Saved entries
=======

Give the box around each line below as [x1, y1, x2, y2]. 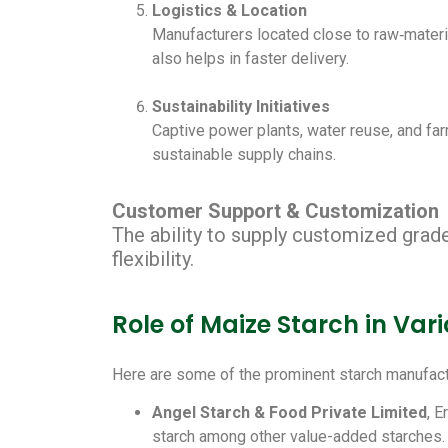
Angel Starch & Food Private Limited [152, 402, 427, 422]
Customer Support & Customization [112, 198, 439, 223]
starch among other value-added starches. [152, 426, 445, 446]
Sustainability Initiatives [152, 96, 330, 116]
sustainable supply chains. [152, 144, 336, 164]
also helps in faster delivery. [152, 48, 349, 68]
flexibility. [112, 246, 194, 271]

=======

● **Work request**:
Please return every record above exactly, but leave out the pictures.

● **Response for this exercise**:
Give the box around each line below as [x1, y1, x2, y2]. 
Angel Starch & Food Private Limited [152, 402, 427, 422]
Customer Support & Customization [112, 198, 439, 223]
starch among other value-added starches. [152, 426, 445, 446]
Sustainability Initiatives [152, 96, 330, 116]
sustainable supply chains. [152, 144, 336, 164]
also helps in faster delivery. [152, 48, 349, 68]
flexibility. [112, 246, 194, 271]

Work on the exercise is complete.